» **Task requirements**
Make an exact transcription of the data below.

» **Dataset extract**
● ● ● ● ● ● ●

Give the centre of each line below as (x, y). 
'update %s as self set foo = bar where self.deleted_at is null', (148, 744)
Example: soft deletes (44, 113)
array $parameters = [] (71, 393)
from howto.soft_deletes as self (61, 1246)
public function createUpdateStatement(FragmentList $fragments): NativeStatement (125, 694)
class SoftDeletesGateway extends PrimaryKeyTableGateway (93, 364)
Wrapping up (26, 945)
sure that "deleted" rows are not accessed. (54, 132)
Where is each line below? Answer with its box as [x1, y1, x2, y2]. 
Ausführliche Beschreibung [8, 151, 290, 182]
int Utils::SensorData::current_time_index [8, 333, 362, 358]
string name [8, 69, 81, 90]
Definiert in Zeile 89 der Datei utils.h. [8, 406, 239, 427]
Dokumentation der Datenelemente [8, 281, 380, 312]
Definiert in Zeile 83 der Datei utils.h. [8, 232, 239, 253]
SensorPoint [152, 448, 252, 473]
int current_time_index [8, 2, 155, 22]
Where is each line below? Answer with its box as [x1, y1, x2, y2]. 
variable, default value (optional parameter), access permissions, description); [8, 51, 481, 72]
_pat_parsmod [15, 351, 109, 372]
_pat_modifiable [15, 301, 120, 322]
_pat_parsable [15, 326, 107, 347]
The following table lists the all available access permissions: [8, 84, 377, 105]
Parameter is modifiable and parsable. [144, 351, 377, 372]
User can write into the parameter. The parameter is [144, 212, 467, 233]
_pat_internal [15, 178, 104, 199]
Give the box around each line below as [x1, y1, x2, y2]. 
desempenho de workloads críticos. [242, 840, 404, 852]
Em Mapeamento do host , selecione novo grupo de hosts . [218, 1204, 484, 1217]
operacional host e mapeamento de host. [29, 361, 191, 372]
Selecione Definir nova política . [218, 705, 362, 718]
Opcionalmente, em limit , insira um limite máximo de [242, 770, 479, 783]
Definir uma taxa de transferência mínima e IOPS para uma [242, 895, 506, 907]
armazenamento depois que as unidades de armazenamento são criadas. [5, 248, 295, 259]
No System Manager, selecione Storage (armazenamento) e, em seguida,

● ● ● ● ● ● ●

» **Written response**
Give the centre of each line below as (x, y). 
'update %s as self set foo = bar where self.deleted_at is null', (148, 744)
Example: soft deletes (44, 113)
array $parameters = [] (71, 393)
from howto.soft_deletes as self (61, 1246)
public function createUpdateStatement(FragmentList $fragments): NativeStatement (125, 694)
class SoftDeletesGateway extends PrimaryKeyTableGateway (93, 364)
Wrapping up (26, 945)
sure that "deleted" rows are not accessed. (54, 132)
Where is each line below? Answer with its box as [x1, y1, x2, y2]. 
Ausführliche Beschreibung [8, 151, 290, 182]
int Utils::SensorData::current_time_index [8, 333, 362, 358]
string name [8, 69, 81, 90]
Definiert in Zeile 89 der Datei utils.h. [8, 406, 239, 427]
Dokumentation der Datenelemente [8, 281, 380, 312]
Definiert in Zeile 83 der Datei utils.h. [8, 232, 239, 253]
SensorPoint [152, 448, 252, 473]
int current_time_index [8, 2, 155, 22]
Where is each line below? Answer with its box as [x1, y1, x2, y2]. 
variable, default value (optional parameter), access permissions, description); [8, 51, 481, 72]
_pat_parsmod [15, 351, 109, 372]
_pat_modifiable [15, 301, 120, 322]
_pat_parsable [15, 326, 107, 347]
The following table lists the all available access permissions: [8, 84, 377, 105]
Parameter is modifiable and parsable. [144, 351, 377, 372]
User can write into the parameter. The parameter is [144, 212, 467, 233]
_pat_internal [15, 178, 104, 199]
Give the box around each line below as [x1, y1, x2, y2]. 
desempenho de workloads críticos. [242, 840, 404, 852]
Em Mapeamento do host , selecione novo grupo de hosts . [218, 1204, 484, 1217]
operacional host e mapeamento de host. [29, 361, 191, 372]
Selecione Definir nova política . [218, 705, 362, 718]
Opcionalmente, em limit , insira um limite máximo de [242, 770, 479, 783]
Definir uma taxa de transferência mínima e IOPS para uma [242, 895, 506, 907]
armazenamento depois que as unidades de armazenamento são criadas. [5, 248, 295, 259]
No System Manager, selecione Storage (armazenamento) e, em seguida,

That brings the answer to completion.